New listeners should expect to hear music unlike any other. It is not an imitation of any particular composer’s music or even very similar. If you don’t like classical music then you might not like my music but it’s worth a try, especially if you have never been exposed to classical music before. Right now I’m working to complete my four-opera cycle based loosely on the life of Donald Trump, seeing him as a modern day American Faust. I’m also working on more purely instrumental music including a trio for viola, clarinet and piano which I hope to release shortly. Also I have a short Trump satire called “Ronald Glumpf, part two” about to debut on the net. Look for it at my website or on Soundcloud.

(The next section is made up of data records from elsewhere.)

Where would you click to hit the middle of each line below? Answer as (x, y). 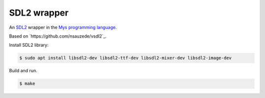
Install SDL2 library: (29, 45)
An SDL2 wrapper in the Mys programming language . (63, 27)
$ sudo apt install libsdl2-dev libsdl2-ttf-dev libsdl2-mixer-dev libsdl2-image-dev (125, 58)
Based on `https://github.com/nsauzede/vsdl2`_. (58, 36)
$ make (27, 84)
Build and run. (23, 71)
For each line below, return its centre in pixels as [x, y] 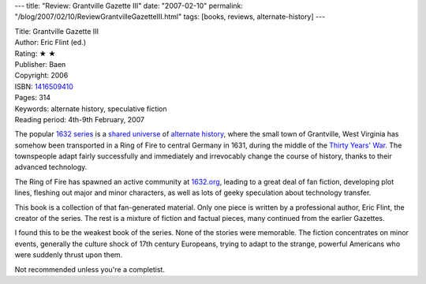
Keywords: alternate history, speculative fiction [91, 108]
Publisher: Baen [40, 64]
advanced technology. [51, 167]
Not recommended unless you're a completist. [90, 269]
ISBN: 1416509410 [44, 86]
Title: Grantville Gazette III [56, 31]
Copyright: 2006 [41, 76]
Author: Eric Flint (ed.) [50, 43]
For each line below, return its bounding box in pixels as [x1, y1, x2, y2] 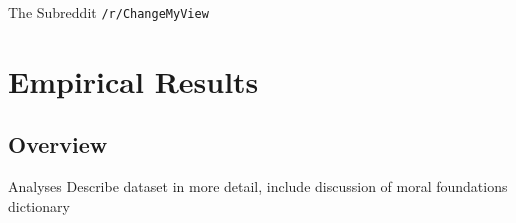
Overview [8, 129, 108, 160]
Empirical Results [8, 60, 259, 101]
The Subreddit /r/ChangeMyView [8, 2, 209, 22]
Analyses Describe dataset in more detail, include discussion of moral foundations [8, 176, 508, 197]
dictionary [8, 195, 70, 216]
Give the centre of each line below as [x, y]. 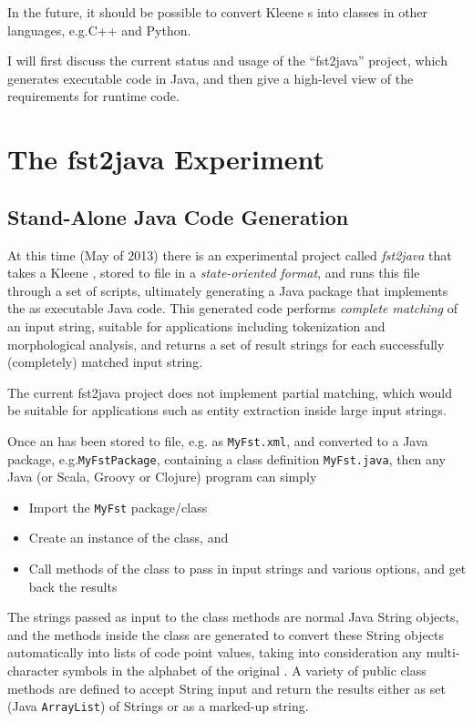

Some have argued that classical music is dead. That modern composers in this idiom will never surpass the dead composers of the past centuries so why bother. And anyway, the famous composers of today are all in the popular music sphere, propelled by millions of dollars in commercial investment, so why listen to such notes as mine. My advice is this: If you can’t get to my music because the style is not like the music you ordinarily listen to then take a chance and expand your horizons. If you are a classical music lover who looks forward only to the ninety millionth interpretation of Beethoven’s sonatas then you are contributing to the demise of the music you love so much which is in danger of becoming pickled in a jar in a museum. My music will not bore you and is not esoteric so take a listen and you will not regret it. Believe me.
One of the difficulties of being a classical music composer in America is the incredible commercialization of popular music to the exclusion of all else. Early in America’s history, although there was always such a thing (Tin Pan Alley and Big Band music) but there was also a great deal of classical music in American culture. Even with the initial rise of television in the 1950’s classical music was still a factor with opera programs and the NBC Symphony Orchestra led by Toscanini. However, with the rise of American post WW II prosperity teenagers became the owners of large amounts of cash; once this was noticed by the large corporations popular music because a juggernaut, not just another form of music. With huge investments on the line, it quickly eclipsed classical music as a money-maker and things only got worse for classical after that as the immigrant population died off and their progeny called the musical shots. This, paired with the decline in school music programs and a traditionally low amount of government funding of the arts – made worse by the ascension to the throne of Donald Trump and his cronies — is where things stand now in America. I am looking to Europe with its higher cultural standards and greater appreciation of classical music, including modern classical musi,c to be a port in the current storm in the States.
Is there anything you would like people to know about your music?
I think music has a two-fold mission: to entertain and to elevate the lives of those who listen. All music does this to some degree, however I believe classical music’s depth and complexity creates the ability to go beyond mere entertainment and become life changing. This is hinted at by the “Mozart Effect” that some researchers discovered several years ago. So that’s why I’m in the game. In addition to entertaining and elevating music can also serve the cause of opposing the injustice of our times. Many composers of the past have done this: Beethoven, Mahler, Wagner (his anti-Semitism aside), Shostakovitch, Prokfiev, Bernstein…the list goes on. I position myself squarely in this camp. My first recording for MMC was called “State of the Union” and dealt with the Bush administration’s use of torture and invasion to prosecute its war on terror. A work entitled “We do not torture” is on my website rogerrudensteinmusic.com which is based on the CIA’s attempts to justify its attack on human rights and quotes its own words to that effect. My short opera entitled “The Rise and Fall of Ronald P. Glumpf” has been streamed by over 100,000 people on Soundcloud. While some of my music is abstract, not topical, it still reflects the tumultuous times we live in. How could it not?